2 grudnia agencja S&P Global Ratings potwierdziła długoterminowy i krótkoterminowy rating Polski w walucie zagranicznej na poziomie "BBB plus/A-2" oraz długoterminowy i krótkoterminowy rating w walucie krajowej na poziomie "A-/A-2".
Wcześniej, bo jeszcze 15 grudnia agencja ratingowa Moody's podała prognozę dla Polski na 2018 rok. Według jej analityków dynamika PKB Polski w 2018 r. wyniesie 2,8 proc. rok do roku, a relacja deficytu sektora finansów publicznych do PKB minus 2,8 proc.
Z kolei w najbliższy piątek, przeglądu ratingu Polski dokonają agencje Fitch oraz Moody's. Bardzo rzadko zdarza się, by jednego dnia dwie z "wielkiej trójki" agencji ratingowych wystawiły swoje oceny.
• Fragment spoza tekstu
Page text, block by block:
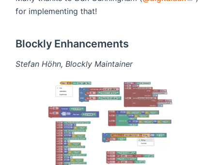
for implementing that!
Blockly Enhancements
Stefan Höhn, Blockly Maintainer

Zarówno w przypadku Fitch, jak i Moody's będzie to pierwsza z trzech ocen, jakie zamierzają wystawić Polsce w 2017 roku. Standard & Poor's oceni nas dwa razy - najbliższa data to 21 kwietnia.
Oceny agencji Fitch i Moody's pojawią się niemal równo rok po niespodziewanej decyzji S&P o ścięciu ratingu Polski do poziomu BBB+ oraz obniżeniu perspektywy z pozytywnej do negatywnej. Ówczesny minister finansów Paweł Szałamacha stwierdził wtedy, że agencja "myli się" i ocenił tę decyzję jako czysto polityczną, oderwaną od zjawisk gospodarczych.
Warto przypomnieć, że na początku września Moody's zrezygnował z wystawienia oceny, co rząd przyjął z zadowoleniem, ale według analityków był to sygnał, że agencja uznała, że przyjrzy się uważniej sytuacji w naszym kraju.
Największym czynnikiem ryzyka dla ratingu Polski jest obniżenie wieku emerytalnego, które wielokrotnie było negatywnie oceniane przez analityków agencji ratingowych. Pod koniec listopada Moody's opublikował komunikat, w którym napisał, że "polska ustawa o obniżeniu wieku emerytalnego jest czynnikiem negatywnym dla ratingu suwerennego".